Thursday, January 16, 2014

Thriller Thursday - The Mystery Surrounding the Death of Ralph Shepherd

In my last post "Amanuensis Monday - The Tantulean Tragedy - Murder Theory", I shared an article that I transcribed in the early 1980’s about the Mystery surrounding the murder of my great grand uncle Ralph Shepherd.  I came across this article by accident when researching the family tree in the Braidwood Museum and Historical Society. 

Was he murdered?  What was his story?  Why was he living alone?  Time to do some digging, and thanks to TROVE, I found numerous references to Ralph’s murder.  It seems that his death was reported widely in the newspapers of that time.  I found references to the his death in papers from, Goulburn,  Adelaide, Sydney, Broken Hill, Cairns, Lismore and Braidwood.

So what was Ralph Shepherd’s story?  He was born in 1876, the youngest son of Lynn Shepherd II and Harriet Webb, a pioneering couple who had lived in the area since their marriage at Araluen in 1855. His father, Lynn, was a farmer and carrier, and the family had lived on a number of properties in the region.
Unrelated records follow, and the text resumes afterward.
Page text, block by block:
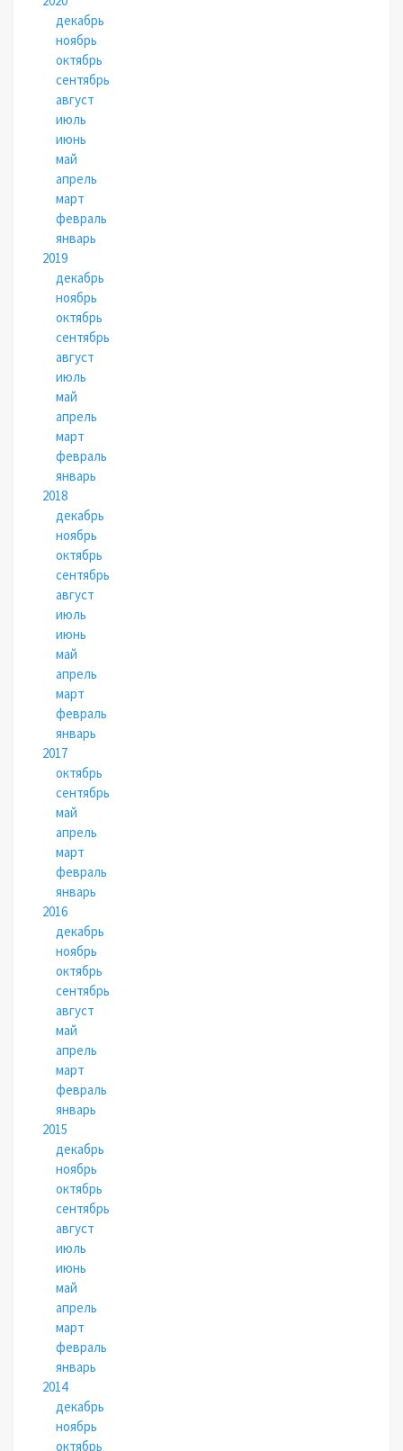
декабрь
ноябрь
октябрь
сентябрь
август
июль
июнь
май
апрель
март
февраль
январь
2019
декабрь
ноябрь
октябрь
сентябрь
август
июль
май
апрель
март
февраль
январь
2018
декабрь
ноябрь
октябрь
сентябрь
август
июль
июнь
май
апрель
март
февраль
январь
2017
октябрь
сентябрь
май
апрель
март
февраль
январь
2016
декабрь
ноябрь
октябрь
сентябрь
август
май
апрель
март
февраль
январь
2015
декабрь
ноябрь
октябрь
сентябрь
август
июль
июнь
май
апрель
март
февраль
январь
2014
декабрь
ноябрь
октябрь

Their final years were at  Tantulean about a mile and a half from Mongarlowe in the Braidwood district. After the death of his parents, Ralph inherited the family homestead and 90 acres of land that went with it.  “Old Ralph” was an invalid pensioner and had lived on his own since his mother passed away in 1917.  It was reported that he was a bit of a loner and eccentric in his ways He was well known in the district  and without any known enemies. Though living alone, he still visited family members, including frequent visits  (a six mile walk) to his sister Sophia Higgs for dinner on Sundays. 

Suspicions were aroused when he was found after fire had destroyed the old family homestead.  His body was discovered the next day, headless and with the limbs extensively burnt.  Dr Harris the Braidwood medical practitioner who examined the body, describes the damage caused by the intensity of the fire, “I saw the remains of a body which had been destroyed by fire.  The arms and legs were quite burnt, nothing remaining but bone dust and ends of bones. The skull was disconnected from the body and consisted of four pieces, which I examined for signs of injury, of which there were none. The body consisted of a charred mass.”  
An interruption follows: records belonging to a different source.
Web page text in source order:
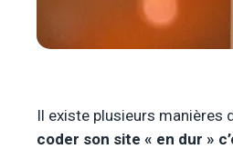
Il existe plusieurs manières
coder son site « en dur »
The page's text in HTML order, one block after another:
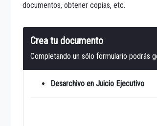
documentos, obtener copias, etc.
Crea tu documento
Completando un sólo formulario podrás
Desarchivo en Juicio Ejecutivo
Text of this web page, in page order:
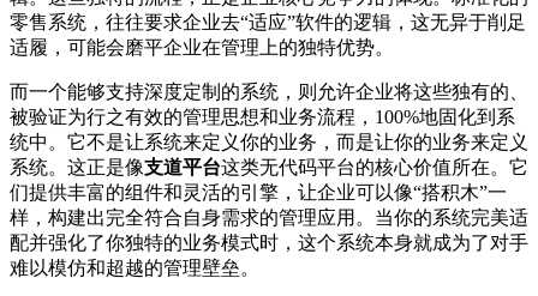
零售系统，往往要求企业去“适应”软件的逻辑，这无异于削足
适履，可能会磨平企业在管理上的独特优势。
而一个能够支持深度定制的系统，则允许企业将这些独有的、
被验证为行之有效的管理思想和业务流程，100%地固化到系
统中。它不是让系统来定义你的业务，而是让你的业务来定义
系统。这正是像支道平台这类无代码平台的核心价值所在。它
们提供丰富的组件和灵活的引擎，让企业可以像“搭积木”一
样，构建出完全符合自身需求的管理应用。当你的系统完美适
配并强化了你独特的业务模式时，这个系统本身就成为了对手
难以模仿和超越的管理壁垒。

The police had been informed that Ralph was in possession of a considerable sum of money in notes, as well as a purse with change from purchases he had made in town on the day of his death.  The fact that this money hadn’t been found meant the case was looked on as being one of murder and robbery. Rumours were flying thick and fast,“parts of the old man’s braces were found lying near his remains, indicating that he was clothed when the fire began to consume him.  It was also rumoured that no sign of any metal such as would come from the remains of his purse were located near him.  These reports further confirm the belief that Shepherd was murdered.".

Even though the local constabulary had reported that the fire that had caused Shepherds death was an accident, caused by a candle being knocked down and igniting the papers and books near his bed, the locals were not convinced.  “Though the report has one out that the cause of the fire and of the death of Shepherd was accidental death, the fact remains that Detective Sergeant Keogh is still investigating, and it would not create surprise if in the course of the next few days some startling and sensational developments took place.”

However the rumours were laid to rest following the Coroner’s Inquest and although the police could not determine the exact circumstances surrounding his demise. After examination of the scene of the fire, and the discovery of the missing change, they discarded the original belief that he had been murdered.  Instead they believed his death was the result of an accident, possibly he had been reading with a candle beside the bed and gone to sleep.  The candle flames had come into contact with paper on the wall or rending material and setting the house on fire. This conclusion is supported by the fact that the homestead was old and in a bad state of repair. One newspaper article reports “ The paper was cracked between the slabs on the wall and the paper was torn, The ceiling was lined with hessian and covered with paper.  The building was one of the old type- heavily-slabbed walls and sawn timber for flooring.”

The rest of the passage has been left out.